Collected data entries:
....

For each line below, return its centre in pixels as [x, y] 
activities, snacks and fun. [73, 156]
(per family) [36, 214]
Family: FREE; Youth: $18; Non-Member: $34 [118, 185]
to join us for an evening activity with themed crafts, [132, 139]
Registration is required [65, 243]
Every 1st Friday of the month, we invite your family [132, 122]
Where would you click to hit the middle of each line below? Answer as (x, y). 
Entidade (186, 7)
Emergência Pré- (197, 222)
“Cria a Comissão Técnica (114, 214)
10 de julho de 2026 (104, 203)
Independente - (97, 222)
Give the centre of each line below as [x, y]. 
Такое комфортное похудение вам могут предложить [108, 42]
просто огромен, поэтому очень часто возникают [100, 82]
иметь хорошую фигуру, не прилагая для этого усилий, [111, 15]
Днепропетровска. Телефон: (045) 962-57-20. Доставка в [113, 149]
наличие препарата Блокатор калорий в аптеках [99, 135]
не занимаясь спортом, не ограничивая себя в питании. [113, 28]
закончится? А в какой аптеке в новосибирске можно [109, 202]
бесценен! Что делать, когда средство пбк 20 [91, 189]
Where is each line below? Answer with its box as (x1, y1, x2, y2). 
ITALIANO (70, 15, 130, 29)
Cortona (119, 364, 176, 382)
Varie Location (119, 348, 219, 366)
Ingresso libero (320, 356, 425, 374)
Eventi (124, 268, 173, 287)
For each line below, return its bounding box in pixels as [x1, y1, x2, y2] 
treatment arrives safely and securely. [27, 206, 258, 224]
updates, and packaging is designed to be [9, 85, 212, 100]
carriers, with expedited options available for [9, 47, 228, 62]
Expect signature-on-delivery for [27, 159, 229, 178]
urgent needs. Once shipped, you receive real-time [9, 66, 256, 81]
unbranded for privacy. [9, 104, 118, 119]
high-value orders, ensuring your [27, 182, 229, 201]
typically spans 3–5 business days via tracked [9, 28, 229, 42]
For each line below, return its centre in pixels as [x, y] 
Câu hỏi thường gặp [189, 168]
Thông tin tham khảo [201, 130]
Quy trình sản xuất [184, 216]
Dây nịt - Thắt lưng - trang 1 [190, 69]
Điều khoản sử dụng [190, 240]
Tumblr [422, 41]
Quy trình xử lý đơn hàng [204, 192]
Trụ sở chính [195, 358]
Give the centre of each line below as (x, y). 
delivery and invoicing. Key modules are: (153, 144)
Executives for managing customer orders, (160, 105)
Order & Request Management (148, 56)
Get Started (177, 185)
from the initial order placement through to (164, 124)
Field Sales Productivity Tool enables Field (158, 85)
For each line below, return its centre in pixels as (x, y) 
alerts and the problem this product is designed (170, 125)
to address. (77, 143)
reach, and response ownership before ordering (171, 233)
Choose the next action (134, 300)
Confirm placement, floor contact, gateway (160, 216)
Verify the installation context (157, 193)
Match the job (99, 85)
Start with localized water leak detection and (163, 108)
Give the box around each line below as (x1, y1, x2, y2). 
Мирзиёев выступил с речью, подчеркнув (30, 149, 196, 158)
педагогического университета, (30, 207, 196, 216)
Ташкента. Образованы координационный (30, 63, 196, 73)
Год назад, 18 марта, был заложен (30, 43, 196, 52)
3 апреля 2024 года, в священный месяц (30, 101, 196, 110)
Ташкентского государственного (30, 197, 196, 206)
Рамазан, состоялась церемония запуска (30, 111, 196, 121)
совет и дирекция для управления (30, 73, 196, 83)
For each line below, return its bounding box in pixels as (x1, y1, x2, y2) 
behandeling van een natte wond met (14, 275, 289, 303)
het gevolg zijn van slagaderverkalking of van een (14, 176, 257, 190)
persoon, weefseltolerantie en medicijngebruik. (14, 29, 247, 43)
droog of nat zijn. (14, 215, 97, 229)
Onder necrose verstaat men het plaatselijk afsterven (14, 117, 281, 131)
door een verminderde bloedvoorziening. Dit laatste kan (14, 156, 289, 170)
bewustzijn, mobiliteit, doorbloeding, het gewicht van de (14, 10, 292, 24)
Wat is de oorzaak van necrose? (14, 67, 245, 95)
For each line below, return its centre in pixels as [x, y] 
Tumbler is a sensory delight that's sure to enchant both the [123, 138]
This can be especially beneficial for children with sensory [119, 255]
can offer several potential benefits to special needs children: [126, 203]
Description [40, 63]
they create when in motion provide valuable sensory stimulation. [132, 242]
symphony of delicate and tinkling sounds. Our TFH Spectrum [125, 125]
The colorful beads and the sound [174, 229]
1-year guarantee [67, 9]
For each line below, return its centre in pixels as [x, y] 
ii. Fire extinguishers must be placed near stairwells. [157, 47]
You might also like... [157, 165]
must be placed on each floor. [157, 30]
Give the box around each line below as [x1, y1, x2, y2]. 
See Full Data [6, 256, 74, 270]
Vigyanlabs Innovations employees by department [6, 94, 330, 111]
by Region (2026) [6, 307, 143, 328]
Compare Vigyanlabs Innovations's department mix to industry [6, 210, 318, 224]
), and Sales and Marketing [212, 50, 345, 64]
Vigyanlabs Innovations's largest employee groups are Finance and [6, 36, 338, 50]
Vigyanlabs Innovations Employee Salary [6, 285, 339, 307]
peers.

....

__Goal of the exercise__.
Every record must be repeated precisely and in full.

__Response area__.
For each line below, return its centre in pixels as [x, y] 
activities, snacks and fun. [73, 156]
(per family) [36, 214]
Family: FREE; Youth: $18; Non-Member: $34 [118, 185]
to join us for an evening activity with themed crafts, [132, 139]
Registration is required [65, 243]
Every 1st Friday of the month, we invite your family [132, 122]
Where would you click to hit the middle of each line below? Answer as (x, y). 
Entidade (186, 7)
Emergência Pré- (197, 222)
“Cria a Comissão Técnica (114, 214)
10 de julho de 2026 (104, 203)
Independente - (97, 222)
Give the centre of each line below as [x, y]. 
Такое комфортное похудение вам могут предложить [108, 42]
просто огромен, поэтому очень часто возникают [100, 82]
иметь хорошую фигуру, не прилагая для этого усилий, [111, 15]
Днепропетровска. Телефон: (045) 962-57-20. Доставка в [113, 149]
наличие препарата Блокатор калорий в аптеках [99, 135]
не занимаясь спортом, не ограничивая себя в питании. [113, 28]
закончится? А в какой аптеке в новосибирске можно [109, 202]
бесценен! Что делать, когда средство пбк 20 [91, 189]
Where is each line below? Answer with its box as (x1, y1, x2, y2). 
ITALIANO (70, 15, 130, 29)
Cortona (119, 364, 176, 382)
Varie Location (119, 348, 219, 366)
Ingresso libero (320, 356, 425, 374)
Eventi (124, 268, 173, 287)
For each line below, return its bounding box in pixels as [x1, y1, x2, y2] 
treatment arrives safely and securely. [27, 206, 258, 224]
updates, and packaging is designed to be [9, 85, 212, 100]
carriers, with expedited options available for [9, 47, 228, 62]
Expect signature-on-delivery for [27, 159, 229, 178]
urgent needs. Once shipped, you receive real-time [9, 66, 256, 81]
unbranded for privacy. [9, 104, 118, 119]
high-value orders, ensuring your [27, 182, 229, 201]
typically spans 3–5 business days via tracked [9, 28, 229, 42]
For each line below, return its centre in pixels as [x, y] 
Câu hỏi thường gặp [189, 168]
Thông tin tham khảo [201, 130]
Quy trình sản xuất [184, 216]
Dây nịt - Thắt lưng - trang 1 [190, 69]
Điều khoản sử dụng [190, 240]
Tumblr [422, 41]
Quy trình xử lý đơn hàng [204, 192]
Trụ sở chính [195, 358]
Give the centre of each line below as (x, y). 
delivery and invoicing. Key modules are: (153, 144)
Executives for managing customer orders, (160, 105)
Order & Request Management (148, 56)
Get Started (177, 185)
from the initial order placement through to (164, 124)
Field Sales Productivity Tool enables Field (158, 85)
For each line below, return its centre in pixels as (x, y) 
alerts and the problem this product is designed (170, 125)
to address. (77, 143)
reach, and response ownership before ordering (171, 233)
Choose the next action (134, 300)
Confirm placement, floor contact, gateway (160, 216)
Verify the installation context (157, 193)
Match the job (99, 85)
Start with localized water leak detection and (163, 108)
Give the box around each line below as (x1, y1, x2, y2). 
Мирзиёев выступил с речью, подчеркнув (30, 149, 196, 158)
педагогического университета, (30, 207, 196, 216)
Ташкента. Образованы координационный (30, 63, 196, 73)
Год назад, 18 марта, был заложен (30, 43, 196, 52)
3 апреля 2024 года, в священный месяц (30, 101, 196, 110)
Ташкентского государственного (30, 197, 196, 206)
Рамазан, состоялась церемония запуска (30, 111, 196, 121)
совет и дирекция для управления (30, 73, 196, 83)
For each line below, return its bounding box in pixels as (x1, y1, x2, y2) 
behandeling van een natte wond met (14, 275, 289, 303)
het gevolg zijn van slagaderverkalking of van een (14, 176, 257, 190)
persoon, weefseltolerantie en medicijngebruik. (14, 29, 247, 43)
droog of nat zijn. (14, 215, 97, 229)
Onder necrose verstaat men het plaatselijk afsterven (14, 117, 281, 131)
door een verminderde bloedvoorziening. Dit laatste kan (14, 156, 289, 170)
bewustzijn, mobiliteit, doorbloeding, het gewicht van de (14, 10, 292, 24)
Wat is de oorzaak van necrose? (14, 67, 245, 95)
For each line below, return its centre in pixels as [x, y] 
Tumbler is a sensory delight that's sure to enchant both the [123, 138]
This can be especially beneficial for children with sensory [119, 255]
can offer several potential benefits to special needs children: [126, 203]
Description [40, 63]
they create when in motion provide valuable sensory stimulation. [132, 242]
symphony of delicate and tinkling sounds. Our TFH Spectrum [125, 125]
The colorful beads and the sound [174, 229]
1-year guarantee [67, 9]
For each line below, return its centre in pixels as [x, y] 
ii. Fire extinguishers must be placed near stairwells. [157, 47]
You might also like... [157, 165]
must be placed on each floor. [157, 30]
Give the box around each line below as [x1, y1, x2, y2]. 
See Full Data [6, 256, 74, 270]
Vigyanlabs Innovations employees by department [6, 94, 330, 111]
by Region (2026) [6, 307, 143, 328]
Compare Vigyanlabs Innovations's department mix to industry [6, 210, 318, 224]
), and Sales and Marketing [212, 50, 345, 64]
Vigyanlabs Innovations's largest employee groups are Finance and [6, 36, 338, 50]
Vigyanlabs Innovations Employee Salary [6, 285, 339, 307]
peers.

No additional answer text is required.